Top of DATA PROVIDED

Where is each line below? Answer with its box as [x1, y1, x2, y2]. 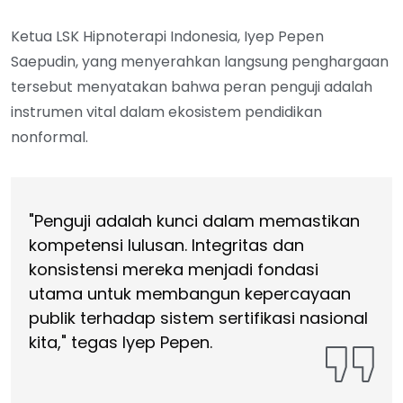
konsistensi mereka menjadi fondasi [29, 257, 318, 281]
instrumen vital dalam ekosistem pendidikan [11, 102, 322, 123]
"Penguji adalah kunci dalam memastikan [29, 209, 360, 232]
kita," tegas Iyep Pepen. [29, 330, 212, 354]
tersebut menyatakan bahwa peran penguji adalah [11, 76, 372, 98]
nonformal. [11, 127, 88, 148]
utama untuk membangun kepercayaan [29, 282, 351, 305]
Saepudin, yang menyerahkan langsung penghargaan [11, 51, 389, 73]
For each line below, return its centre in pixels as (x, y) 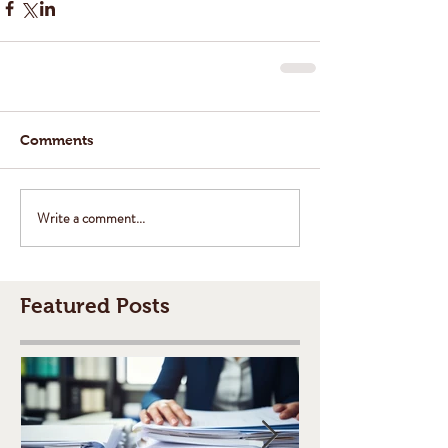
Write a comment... (91, 217)
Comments (57, 140)
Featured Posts (95, 305)
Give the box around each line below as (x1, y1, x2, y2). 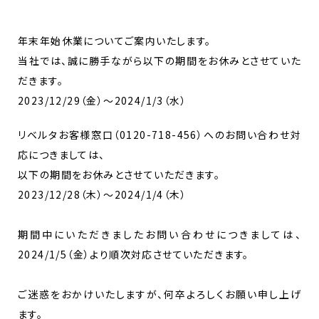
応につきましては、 (18, 147, 105, 162)
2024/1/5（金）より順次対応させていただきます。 (18, 246, 249, 261)
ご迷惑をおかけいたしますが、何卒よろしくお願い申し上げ (18, 286, 301, 301)
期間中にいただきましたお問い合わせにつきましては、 (18, 226, 301, 241)
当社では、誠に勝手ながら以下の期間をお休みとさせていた (18, 53, 301, 68)
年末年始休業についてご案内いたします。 (18, 33, 211, 48)
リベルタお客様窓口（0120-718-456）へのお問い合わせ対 (18, 127, 301, 142)
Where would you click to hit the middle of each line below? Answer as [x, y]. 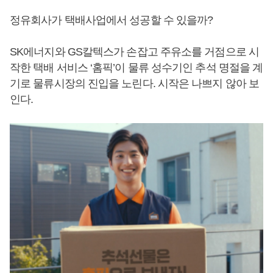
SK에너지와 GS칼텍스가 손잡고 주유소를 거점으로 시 [134, 52]
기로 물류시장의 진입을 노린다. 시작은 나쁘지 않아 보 [135, 83]
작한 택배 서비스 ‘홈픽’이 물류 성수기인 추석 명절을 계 [136, 68]
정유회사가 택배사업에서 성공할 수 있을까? [112, 20]
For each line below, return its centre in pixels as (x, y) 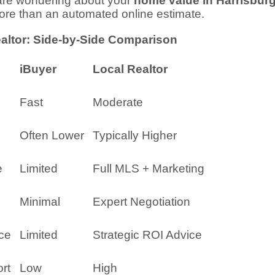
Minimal (40, 202)
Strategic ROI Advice (147, 235)
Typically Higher (134, 136)
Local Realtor (130, 69)
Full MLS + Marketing (148, 169)
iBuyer (38, 69)
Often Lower (52, 136)
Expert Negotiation (141, 202)
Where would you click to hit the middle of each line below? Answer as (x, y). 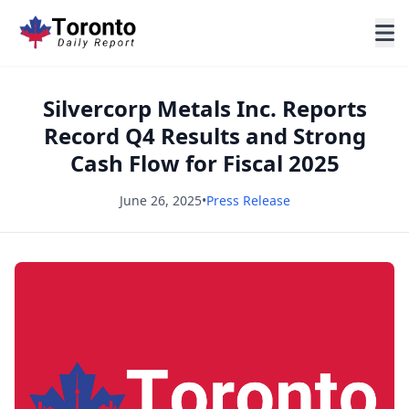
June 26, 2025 (160, 200)
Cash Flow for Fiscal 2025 (204, 163)
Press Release (248, 200)
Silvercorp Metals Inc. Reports (204, 108)
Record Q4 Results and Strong (204, 136)

Bottom of DATA PROVIDED

● **ACTION ITEM**
Give back the full listing verbatim, skipping each picture.

● **RESULT OF THIS EXERCISE**
Where is each line below? Answer with its box as [x1, y1, x2, y2]. 
konsistensi mereka menjadi fondasi [29, 257, 318, 281]
instrumen vital dalam ekosistem pendidikan [11, 102, 322, 123]
"Penguji adalah kunci dalam memastikan [29, 209, 360, 232]
kita," tegas Iyep Pepen. [29, 330, 212, 354]
tersebut menyatakan bahwa peran penguji adalah [11, 76, 372, 98]
nonformal. [11, 127, 88, 148]
utama untuk membangun kepercayaan [29, 282, 351, 305]
Saepudin, yang menyerahkan langsung penghargaan [11, 51, 389, 73]
For each line below, return its centre in pixels as (x, y) 
Write a comment... (91, 217)
Comments (57, 140)
Featured Posts (95, 305)
Give the box around each line below as (x1, y1, x2, y2). 
応につきましては、 (18, 147, 105, 162)
2024/1/5（金）より順次対応させていただきます。 (18, 246, 249, 261)
ご迷惑をおかけいたしますが、何卒よろしくお願い申し上げ (18, 286, 301, 301)
期間中にいただきましたお問い合わせにつきましては、 (18, 226, 301, 241)
当社では、誠に勝手ながら以下の期間をお休みとさせていた (18, 53, 301, 68)
年末年始休業についてご案内いたします。 (18, 33, 211, 48)
リベルタお客様窓口（0120-718-456）へのお問い合わせ対 (18, 127, 301, 142)
Where would you click to hit the middle of each line below? Answer as [x, y]. 
SK에너지와 GS칼텍스가 손잡고 주유소를 거점으로 시 [134, 52]
기로 물류시장의 진입을 노린다. 시작은 나쁘지 않아 보 [135, 83]
작한 택배 서비스 ‘홈픽’이 물류 성수기인 추석 명절을 계 [136, 68]
정유회사가 택배사업에서 성공할 수 있을까? [112, 20]
For each line below, return its centre in pixels as (x, y) 
Minimal (40, 202)
Strategic ROI Advice (147, 235)
Typically Higher (134, 136)
Local Realtor (130, 69)
Full MLS + Marketing (148, 169)
iBuyer (38, 69)
Often Lower (52, 136)
Expert Negotiation (141, 202)
Where would you click to hit the middle of each line below? Answer as (x, y). 
June 26, 2025 (160, 200)
Cash Flow for Fiscal 2025 (204, 163)
Press Release (248, 200)
Silvercorp Metals Inc. Reports (204, 108)
Record Q4 Results and Strong (204, 136)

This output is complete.